Output only the lines below that start at the line containing "Where is each" and end at the line containing "Otolemur garnettii - Release", with both ends kept.

# Supplied material
▬▬▬

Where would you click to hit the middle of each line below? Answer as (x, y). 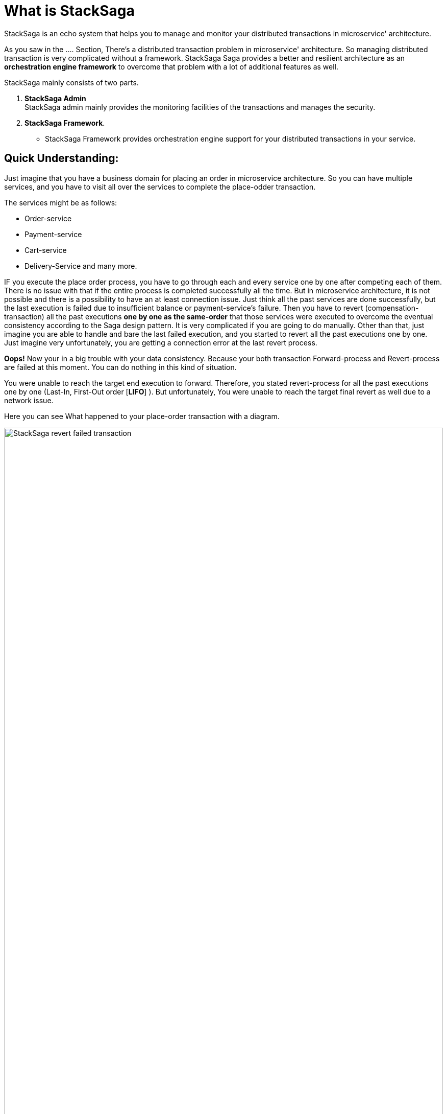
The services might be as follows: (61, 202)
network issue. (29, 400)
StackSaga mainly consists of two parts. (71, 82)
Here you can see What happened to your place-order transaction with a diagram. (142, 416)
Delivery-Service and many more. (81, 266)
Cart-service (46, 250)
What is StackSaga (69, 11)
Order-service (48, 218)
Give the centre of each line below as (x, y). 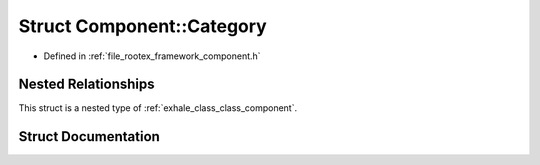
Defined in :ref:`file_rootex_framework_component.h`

▬▬▬

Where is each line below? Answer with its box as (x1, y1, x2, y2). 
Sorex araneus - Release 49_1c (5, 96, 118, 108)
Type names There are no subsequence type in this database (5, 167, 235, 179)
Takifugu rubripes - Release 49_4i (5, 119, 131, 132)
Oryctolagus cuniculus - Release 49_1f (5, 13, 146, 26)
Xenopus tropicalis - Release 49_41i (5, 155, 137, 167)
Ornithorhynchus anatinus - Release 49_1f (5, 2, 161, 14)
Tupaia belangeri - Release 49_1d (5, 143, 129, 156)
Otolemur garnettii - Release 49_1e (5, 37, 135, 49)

▬▬▬

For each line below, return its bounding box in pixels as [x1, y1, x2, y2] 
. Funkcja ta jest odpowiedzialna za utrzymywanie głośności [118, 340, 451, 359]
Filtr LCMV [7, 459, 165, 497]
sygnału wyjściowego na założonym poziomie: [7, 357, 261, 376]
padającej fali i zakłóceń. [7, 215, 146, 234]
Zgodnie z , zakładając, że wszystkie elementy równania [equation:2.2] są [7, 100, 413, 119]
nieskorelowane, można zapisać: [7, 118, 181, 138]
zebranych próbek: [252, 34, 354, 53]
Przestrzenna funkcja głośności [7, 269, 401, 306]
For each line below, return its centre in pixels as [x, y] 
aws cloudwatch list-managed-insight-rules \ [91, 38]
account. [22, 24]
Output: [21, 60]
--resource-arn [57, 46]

▬▬▬

# Output for this exercise
Where is each line below? Answer with its box as (x1, y1, x2, y2). 
Sorex araneus - Release 49_1c (5, 96, 118, 108)
Type names There are no subsequence type in this database (5, 167, 235, 179)
Takifugu rubripes - Release 49_4i (5, 119, 131, 132)
Oryctolagus cuniculus - Release 49_1f (5, 13, 146, 26)
Xenopus tropicalis - Release 49_41i (5, 155, 137, 167)
Ornithorhynchus anatinus - Release 49_1f (5, 2, 161, 14)
Tupaia belangeri - Release 49_1d (5, 143, 129, 156)
Otolemur garnettii - Release 49_1e (5, 37, 135, 49)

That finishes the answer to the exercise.